Some time ago I got a customer service office job. A fellow coworker was hired due to her 2nd language skills so she got to work helping people of all Asian backgrounds. Meanwhile I was helping English callers. I would receive close to 100 calls a day. This coworker got a total of 9 calls in one year. *that was not a typo people. NINE calls all year. * when the other phone queues were on fire, I had to accept calls for multiple departments, despite the fact I was hired for ONE - she still had to stay in the same queue that was lucky to receive 1 call in a few weeks. So I had to help with call overflow--she got to google stuff.

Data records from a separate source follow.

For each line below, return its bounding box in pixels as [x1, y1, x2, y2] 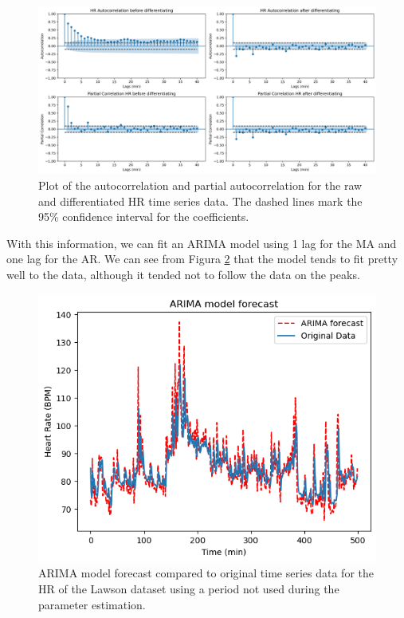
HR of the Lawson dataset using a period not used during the [38, 581, 339, 597]
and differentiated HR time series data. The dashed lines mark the [38, 192, 363, 209]
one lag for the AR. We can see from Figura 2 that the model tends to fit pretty [6, 250, 398, 267]
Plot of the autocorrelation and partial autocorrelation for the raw [38, 176, 363, 193]
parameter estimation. [38, 596, 146, 612]
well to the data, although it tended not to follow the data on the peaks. [6, 266, 360, 282]
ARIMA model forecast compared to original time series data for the [38, 565, 374, 581]
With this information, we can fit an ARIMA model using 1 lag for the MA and [6, 234, 397, 251]
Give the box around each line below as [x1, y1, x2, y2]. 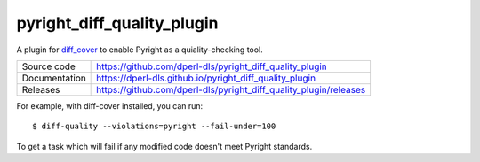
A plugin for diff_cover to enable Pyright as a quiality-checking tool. [16, 44, 264, 55]
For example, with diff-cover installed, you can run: [16, 100, 204, 111]
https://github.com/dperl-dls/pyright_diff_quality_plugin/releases [96, 83, 366, 96]
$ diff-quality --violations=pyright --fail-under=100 [32, 121, 276, 132]
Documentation [21, 72, 86, 84]
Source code [21, 60, 76, 73]
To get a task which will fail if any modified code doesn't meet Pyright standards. [16, 141, 313, 151]
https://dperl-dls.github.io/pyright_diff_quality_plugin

During this time I had to do all kinds of learning by myself because in a female dominated office, men were the punching bags. People would literally refuse to help me and answer my questions. So I put on my study cap and learned everything that I had to on my own. And I became amazing at what I did.

Eventually one year passed and we were allowed to change departments and jobs. She got a cozy job in a department that just monitors computer activity. She was personally groomed by one of the people from that department because the guy who groomed her thought he was gods gift to women and would constantly hit on her. She would just listen to the guy sing like a canary about all the info she needed to advance. Meanwhile I was asking people to learn anything I could to do my job properly, got ignored at EVERY turn, STILL learned anyway, and I lost out a really good position to someone who was on disciplinary action for attendance issues.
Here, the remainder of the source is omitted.